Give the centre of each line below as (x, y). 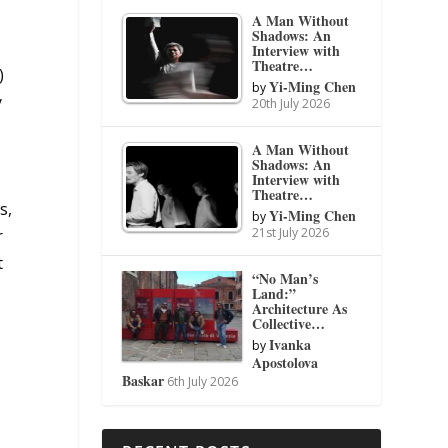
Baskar (143, 380)
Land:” (274, 293)
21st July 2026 (291, 232)
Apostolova (285, 362)
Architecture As (300, 308)
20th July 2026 (291, 103)
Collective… (289, 323)
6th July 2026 (203, 381)
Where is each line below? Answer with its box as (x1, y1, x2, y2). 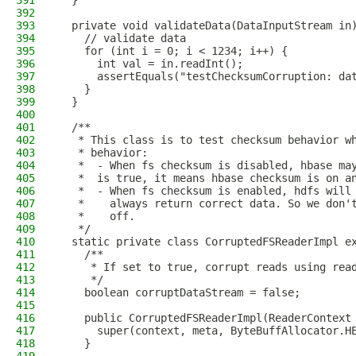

__________

Exercise -
Retype every record above exactly as written, but leave out the pictures.

Solution -
Give the centre of each line below as (x, y). 
Baskar (143, 380)
Land:” (274, 293)
21st July 2026 (291, 232)
Apostolova (285, 362)
Architecture As (300, 308)
20th July 2026 (291, 103)
Collective… (289, 323)
6th July 2026 (203, 381)
Where is each line below? Answer with its box as (x1, y1, x2, y2). 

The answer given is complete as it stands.